Une course contre la montre est engagée à Mayotte dévastée samedi par un cyclone meurtrier. Le bilan du drame est pour l’heure impossible à définir et restera probablement incertain. Environ 100 000 personnes vivent de manière irrégulière à Mayotte - sur 320 000 habitants - dans des cases en tôle, qui n’ont pas résisté aux vents de plus de 220 km/h. Les sans-papiers n’ont pas voulu rejoindre les hébergements d’urgence, de peur d’être interpellés et expulsés dans leur pays d’origine.
Plusieurs centaines, voire des milliers de morts : le bilan humain du cyclone Chido, qui a touché samedi 14 décembre l’île française de Mayotte, pourrait être très lourd. Deux jours après le passage de la tempête dévastatrice sur le 101e département de France, le plus pauvre, le nombre de morts et de blessés reste incertain.
Les secouristes s’attendent à trouver de nombreuses victimes dans les décombres des bidonvilles très peuplés, notamment dans les hauteurs de Mamoudzou, a dit le maire de la ville, Ambdilwahedou Soumaila.

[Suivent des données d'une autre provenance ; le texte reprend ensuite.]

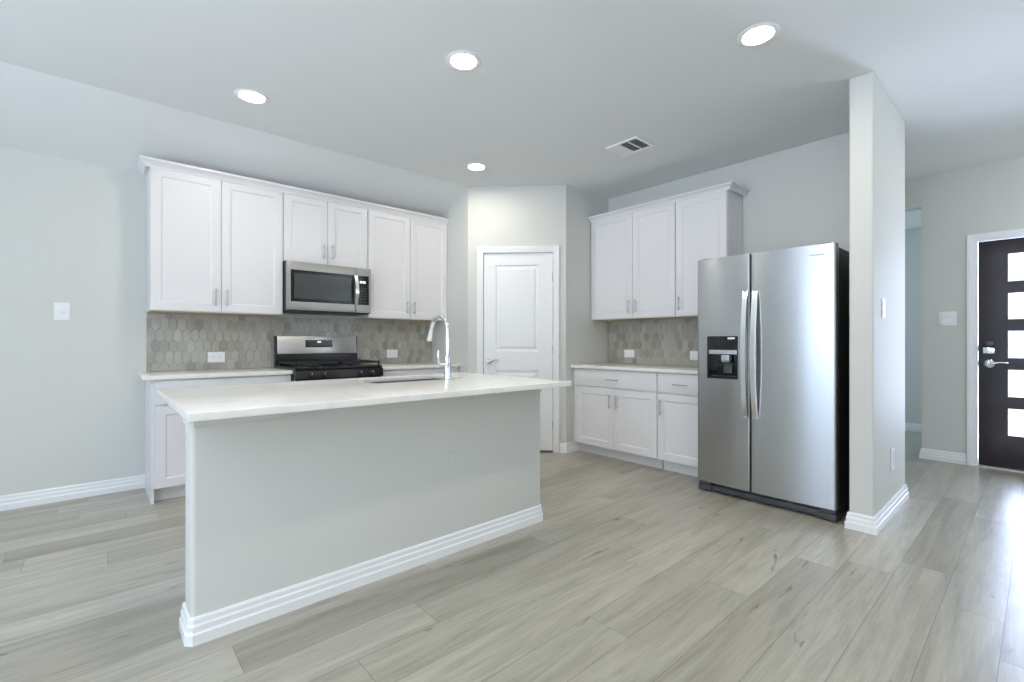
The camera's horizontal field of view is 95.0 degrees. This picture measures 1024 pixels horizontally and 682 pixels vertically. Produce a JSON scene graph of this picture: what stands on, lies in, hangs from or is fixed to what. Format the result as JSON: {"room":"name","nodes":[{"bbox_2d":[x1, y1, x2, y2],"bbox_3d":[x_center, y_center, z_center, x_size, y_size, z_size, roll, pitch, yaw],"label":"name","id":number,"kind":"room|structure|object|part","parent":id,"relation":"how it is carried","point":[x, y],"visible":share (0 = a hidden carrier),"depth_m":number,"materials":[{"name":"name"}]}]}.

Il sera aussi "très difficile d’avoir un bilan final" étant donné que la tradition musulmane, très ancrée dans le petit archipel de l’océan Indien, veut que les défunts soient enterrés "dans les 24 heures", a expliqué dimanche soir le préfet François-Xavier Bieuville. (...)

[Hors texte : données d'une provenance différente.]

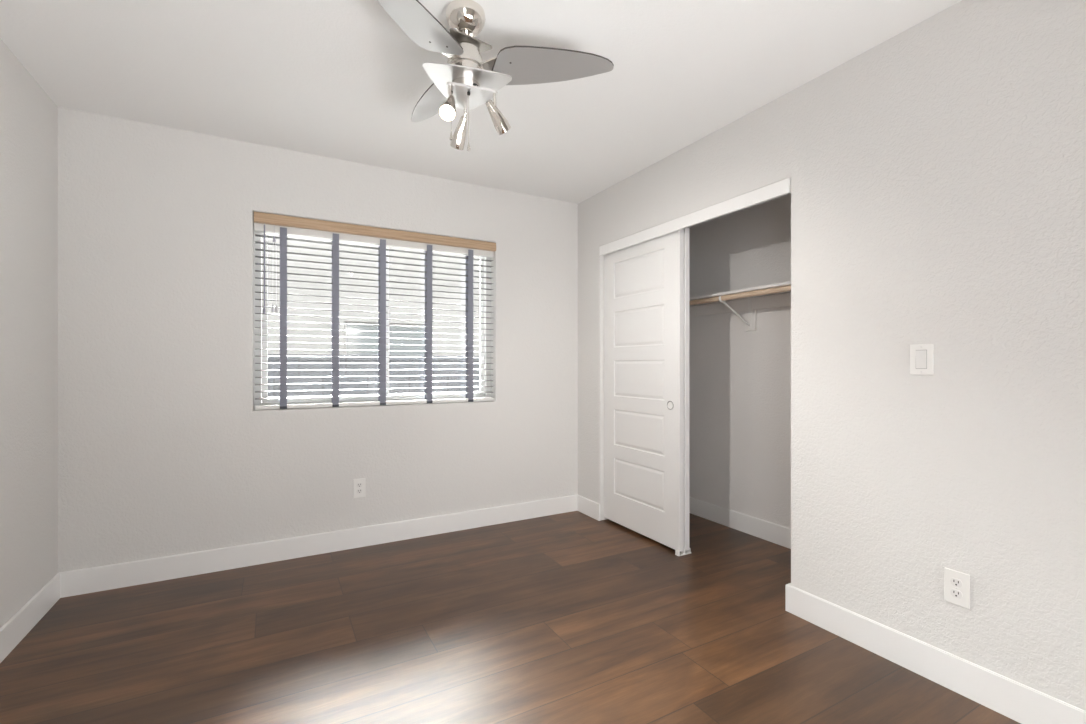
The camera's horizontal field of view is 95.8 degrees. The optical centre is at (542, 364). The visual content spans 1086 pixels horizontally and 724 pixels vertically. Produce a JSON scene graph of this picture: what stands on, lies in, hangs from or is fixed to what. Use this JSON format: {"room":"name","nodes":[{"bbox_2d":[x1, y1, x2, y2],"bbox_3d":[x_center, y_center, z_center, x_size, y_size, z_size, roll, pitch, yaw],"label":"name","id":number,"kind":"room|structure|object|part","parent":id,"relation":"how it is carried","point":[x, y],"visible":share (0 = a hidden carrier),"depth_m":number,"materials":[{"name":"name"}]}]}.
{"room":"empty bedroom","nodes":[
{"label":"empty bedroom","id":0,"kind":"room"},
{"bbox_2d":[0,38,57,627],"bbox_3d":[-1.351,-0.034,0.400,0.100,2.500,4.600,0,0,-29],"label":"wall","id":1,"kind":"structure","parent":0,"point":[28,115],"depth_m":2.14,"materials":[{"name":"white paint"}]},
{"bbox_2d":[0,573,59,662],"bbox_3d":[-1.323,1.093,0.465,0.013,0.125,4.487,0,0,-29],"label":"baseboard","id":2,"kind":"structure","parent":1,"relation":"attached to","point":[16,628],"depth_m":2.12,"materials":[{"name":"white paint"}]},
{"bbox_2d":[58,107,577,571],"bbox_3d":[-0.781,-0.034,3.420,4.003,2.500,0.150,0,0,-29],"label":"wall","id":3,"kind":"structure","parent":0,"point":[164,449],"depth_m":2.80,"materials":[{"name":"white paint"}]},
{"bbox_2d":[58,494,577,597],"bbox_3d":[-1.064,1.093,3.172,3.068,0.125,0.013,0,0,-29],"label":"baseboard","id":4,"kind":"structure","parent":3,"relation":"attached to","point":[114,576],"depth_m":2.92,"materials":[{"name":"white paint"}]},
{"bbox_2d":[353,478,364,497],"bbox_3d":[-1.166,0.782,3.119,0.074,0.120,0.009,0,0,-29],"label":"wall outlet","id":5,"kind":"object","parent":3,"relation":"attached to","point":[358,484],"visible":1,"depth_m":3.12,"materials":[{"name":"white plastic"}]},
{"bbox_2d":[253,215,490,409],"bbox_3d":[-1.065,-0.314,3.305,1.522,1.160,0.050,0,0,-29],"label":"window","id":6,"kind":"structure","parent":3,"relation":"in","point":[260,341],"depth_m":2.98,"materials":[{"name":"white plastic"}]},
{"bbox_3d":[-1.364,-0.314,3.129,0.742,1.076,0.019,0,0,-29],"label":"sash","id":7,"kind":"part","parent":6,"relation":"part of","materials":[{"name":"white plastic"}]},
{"bbox_2d":[254,212,495,409],"bbox_3d":[-1.025,-0.314,3.238,1.520,1.152,0.080,0,0,-29],"label":"window blind","id":8,"kind":"object","parent":6,"relation":"attached to","point":[284,226],"visible":1,"depth_m":3.17,"materials":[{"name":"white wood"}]},
{"bbox_3d":[-1.580,-0.587,2.899,0.014,0.485,0.002,0,0,-29],"label":"lift cord","id":9,"kind":"part","parent":8,"relation":"part of","materials":[{"name":"white fabric"}]},
{"bbox_3d":[-1.032,0.250,3.245,1.502,0.022,0.050,0,0,-29],"label":"rail","id":10,"kind":"part","parent":8,"relation":"part of","materials":[{"name":"white plastic"}]},
{"bbox_3d":[-0.760,-0.314,3.484,0.730,1.076,0.019,0,0,-29],"label":"sash","id":11,"kind":"part","parent":6,"relation":"part of","materials":[{"name":"white plastic"}]},
{"bbox_2d":[0,0,961,203],"bbox_3d":[0.334,-1.359,1.386,4.103,0.150,4.810,0,0,-29],"label":"ceiling","id":12,"kind":"structure","parent":0,"point":[337,79],"depth_m":2.11,"materials":[{"name":"white paint"}]},
{"bbox_2d":[377,0,613,150],"bbox_3d":[-0.310,-1.024,1.892,0.945,0.518,0.867,0,0,-29],"label":"ceiling fan","id":13,"kind":"object","parent":12,"relation":"hanging from","point":[465,82],"visible":1,"depth_m":1.75,"materials":[{"name":"silver metal"}]},
{"bbox_3d":[-0.430,-1.089,1.504,0.165,0.057,0.456,0,0,26],"label":"blade","id":14,"kind":"part","parent":13,"relation":"part of","materials":[{"name":"white wood"}]},
{"bbox_3d":[-0.438,-1.089,2.056,0.170,0.057,0.457,0,0,-29],"label":"blade","id":15,"kind":"part","parent":13,"relation":"part of","materials":[{"name":"white wood"}]},
{"bbox_3d":[-0.323,-0.884,1.677,0.055,0.112,0.102,0,0,-3],"label":"lamp shade","id":16,"kind":"part","parent":13,"relation":"part of","materials":[{"name":"silver metal"}]},
{"bbox_3d":[-0.321,-0.849,1.650,0.047,0.034,0.042,0,0,-29],"label":"bulb","id":17,"kind":"part","parent":13,"relation":"part of","materials":[{"name":"white glass"}]},
{"bbox_3d":[-0.324,-0.950,1.715,0.016,0.050,0.012,0,0,3],"label":"stem","id":18,"kind":"part","parent":13,"relation":"part of","materials":[{"name":"silver metal"}]},
{"bbox_3d":[-0.327,-0.899,1.913,0.055,0.113,0.100,0,0,-29],"label":"lamp shade","id":19,"kind":"part","parent":13,"relation":"part of","materials":[{"name":"silver metal"}]},
{"bbox_3d":[-0.281,-1.088,1.784,0.132,0.140,0.132,0,0,-29],"label":"motor","id":20,"kind":"part","parent":13,"relation":"part of","materials":[{"name":"silver metal"}]},
{"bbox_3d":[-0.307,-1.019,1.796,0.302,0.004,0.297,0,0,-29],"label":"trim plate","id":21,"kind":"part","parent":13,"relation":"part of","materials":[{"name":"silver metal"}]},
{"bbox_3d":[-0.266,-0.884,1.754,0.003,0.181,0.003,0,0,-29],"label":"pull chain","id":22,"kind":"part","parent":13,"relation":"part of","materials":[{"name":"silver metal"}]},
{"bbox_3d":[-0.283,-1.161,1.802,0.167,0.006,0.157,0,0,-29],"label":"motor","id":23,"kind":"part","parent":13,"relation":"part of","materials":[{"name":"grey metal"}]},
{"bbox_3d":[-0.279,-0.979,1.794,0.179,0.008,0.172,0,0,-29],"label":"lamp plate","id":24,"kind":"part","parent":13,"relation":"part of","materials":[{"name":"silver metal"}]},
{"bbox_3d":[-0.174,-0.953,1.767,0.014,0.044,0.012,0,0,-29],"label":"stem","id":25,"kind":"part","parent":13,"relation":"part of","materials":[{"name":"silver metal"}]},
{"bbox_3d":[-0.164,-0.903,1.798,0.055,0.105,0.109,0,0,37],"label":"lamp shade","id":26,"kind":"part","parent":13,"relation":"part of","materials":[{"name":"silver metal"}]},
{"bbox_3d":[0.036,-1.089,1.796,0.456,0.057,0.165,0,0,-4],"label":"blade","id":27,"kind":"part","parent":13,"relation":"part of","materials":[{"name":"grey wood"}]},
{"bbox_2d":[0,511,1020,723],"bbox_3d":[0.348,1.186,1.359,4.003,0.060,4.650,0,0,-29],"label":"floor","id":28,"kind":"structure","parent":0,"point":[574,617],"depth_m":2.03,"materials":[{"name":"brown wood"}]},
{"bbox_2d":[675,548,690,555],"bbox_3d":[0.858,1.140,3.003,0.106,0.032,0.033,0,0,-29],"label":"guide","id":29,"kind":"object","parent":28,"relation":"on","point":[677,552],"visible":0.91,"depth_m":2.99,"materials":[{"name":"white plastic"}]},
{"bbox_2d":[689,194,790,527],"bbox_3d":[2.048,-0.034,2.319,0.100,2.500,4.500,0,0,-29],"label":"wall","id":30,"kind":"structure","parent":0,"point":[740,379],"depth_m":3.43,"materials":[{"name":"white paint"}]},
{"bbox_2d":[719,295,756,330],"bbox_3d":[1.286,-0.345,3.276,0.316,0.222,0.084,0,0,-29],"label":"shelf bracket","id":31,"kind":"object","parent":30,"relation":"attached to","point":[750,320],"visible":0.94,"depth_m":3.33,"materials":[{"name":"white metal"}]},
{"bbox_2d":[689,285,790,305],"bbox_3d":[1.230,-0.436,3.108,0.033,0.033,1.968,0,0,-29],"label":"pole","id":32,"kind":"object","parent":31,"relation":"on","point":[783,288],"visible":0.32,"depth_m":3.05,"materials":[{"name":"brown wood"}]},
{"bbox_2d":[689,281,790,316],"bbox_3d":[1.348,-0.424,3.173,0.304,0.100,1.968,0,0,-29],"label":"closet shelf","id":33,"kind":"object","parent":30,"relation":"attached to","point":[781,299],"visible":0.09,"depth_m":3.31,"materials":[{"name":"white paint"}]},
{"bbox_2d":[578,0,1085,710],"bbox_3d":[1.431,-0.034,1.925,0.110,2.500,4.600,0,0,-29],"label":"wall","id":34,"kind":"structure","parent":0,"point":[937,172],"depth_m":1.81,"materials":[{"name":"white paint"}]},
{"bbox_2d":[577,495,599,520],"bbox_3d":[0.349,1.093,3.772,0.013,0.125,0.294,0,0,-29],"label":"baseboard","id":35,"kind":"structure","parent":34,"relation":"attached to","point":[586,506],"depth_m":3.76,"materials":[{"name":"white paint"}]},
{"bbox_2d":[604,229,683,551],"bbox_3d":[0.655,0.147,3.327,0.038,1.973,0.780,0,0,-29],"label":"door","id":36,"kind":"structure","parent":34,"relation":"in","point":[644,281],"depth_m":3.24,"materials":[{"name":"white paint"}]},
{"bbox_2d":[684,228,688,550],"bbox_3d":[0.697,0.147,3.344,0.035,1.973,0.780,0,0,-29],"label":"door","id":37,"kind":"structure","parent":34,"relation":"in","point":[686,230],"depth_m":3.00,"materials":[{"name":"white paint"}]},
{"bbox_2d":[600,178,790,255],"bbox_3d":[0.794,-0.845,2.979,0.018,0.069,1.529,0,0,-29],"label":"trim","id":38,"kind":"structure","parent":34,"relation":"attached to","point":[783,187],"depth_m":2.75,"materials":[{"name":"white paint"}]},
{"bbox_2d":[687,193,790,227],"bbox_3d":[0.852,-0.862,3.011,0.082,0.036,1.527,0,0,-29],"label":"trim","id":39,"kind":"structure","parent":34,"relation":"attached to","point":[789,193],"depth_m":2.64,"materials":[{"name":"white wood"}]},
{"bbox_2d":[689,497,1085,723],"bbox_3d":[1.719,1.093,2.036,0.748,0.125,4.320,0,0,-29],"label":"baseboard","id":40,"kind":"structure","parent":34,"relation":"attached to","point":[1021,703],"depth_m":1.85,"materials":[{"name":"white paint"}]},
{"bbox_2d":[910,344,933,374],"bbox_3d":[1.412,-0.021,1.832,0.012,0.115,0.076,0,0,-29],"label":"light switch","id":41,"kind":"object","parent":34,"relation":"attached to","point":[921,355],"visible":1,"depth_m":1.83,"materials":[{"name":"white plastic"}]},
{"bbox_2d":[944,568,969,608],"bbox_3d":[1.465,0.790,1.739,0.009,0.120,0.074,0,0,-29],"label":"wall outlet","id":42,"kind":"object","parent":34,"relation":"attached to","point":[956,583],"visible":1,"depth_m":1.74,"materials":[{"name":"white plastic"}]},
{"bbox_2d":[950,589,961,598],"bbox_3d":[1.463,0.809,1.738,0.003,0.027,0.034,0,0,-29],"label":"receptacle","id":43,"kind":"object","parent":42,"relation":"attached to","point":[954,593],"depth_m":1.74,"materials":[{"name":"white plastic"}]},
{"bbox_2d":[950,578,961,587],"bbox_3d":[1.463,0.770,1.738,0.003,0.027,0.034,0,0,-29],"label":"receptacle","id":44,"kind":"object","parent":42,"relation":"attached to","point":[954,582],"depth_m":1.74,"materials":[{"name":"white plastic"}]},
{"label":"outside","id":45,"kind":"structure","parent":0,"visible":0},
{"bbox_3d":[-0.444,1.481,9.135,26.000,0.350,9.550,0,0,-29],"label":"ground","id":46,"kind":"structure","parent":45,"visible":0},
{"bbox_2d":[268,354,479,396],"bbox_3d":[-0.687,0.604,5.416,16.000,1.405,0.190,0,0,-29],"label":"wall","id":47,"kind":"structure","parent":46,"relation":"on","point":[348,369],"depth_m":4.77,"materials":[{"name":"grey concrete"}]},
{"bbox_2d":[268,233,479,355],"bbox_3d":[-2.330,-0.934,12.578,24.000,4.480,0.380,0,0,-29],"label":"house","id":48,"kind":"structure","parent":46,"relation":"on","point":[416,344],"depth_m":11.45,"materials":[{"name":"paint"}]},
{"bbox_3d":[-3.728,-0.289,11.820,1.890,1.300,0.015,0,0,-29],"label":"pane","id":49,"kind":"part","parent":48,"relation":"part of","materials":[{"name":"grey"}]}
]}

En outre, la population clandestine de Mayotte dépasse les 100 000 personnes selon le ministère de l’Intérieur - sur quelque 320 000 habitants officiellement dénombrés -, ce qui rend improbable un décompte des morts exhaustif.
Des migrants refusent d’être hébergés de peur d’être expulsés
"Tous les bidonvilles sont couchés, ce qui laisse augurer un nombre considérables de victimes", a commenté auprès de l’AFP une source proche des autorités. Dans ces habitations précaires vivent principalement des personnes sans-papiers, originaires des Comores ou de l’Afrique des Grands Lacs. La majorité d’entre elles n’ont pas rejoint les centres d’hébergement avant le passage du cyclone, "en pensant que ce serait un piège qu’on leur tendait (...) pour les ramasser et les conduire hors des frontières", raconte à l’AFP Ousseni Balahachi, un ancien infirmier joint.
"Ces gens-là sont restés jusqu’à la dernière minute. Quand ils ont vu l’intensité du phénomène ils ont commencé à paniquer, à chercher où se réfugier. Mais c’était déjà trop tard, les tôles commençaient à s’envoler", a-t-il regretté. (...)
Les cases ont été anéanties, les toits de tôle ondulée se sont envolés, des poteaux électriques sont tombés à terre, des arbres et bambous ont été brisés... La plupart des routes sont impraticables, les communications extrêmement difficiles. InfoMigrants a tenté de joindre plusieurs ONG et des exilés vivant sur l’île, mais tous leurs téléphones étaient encore éteints lundi matin.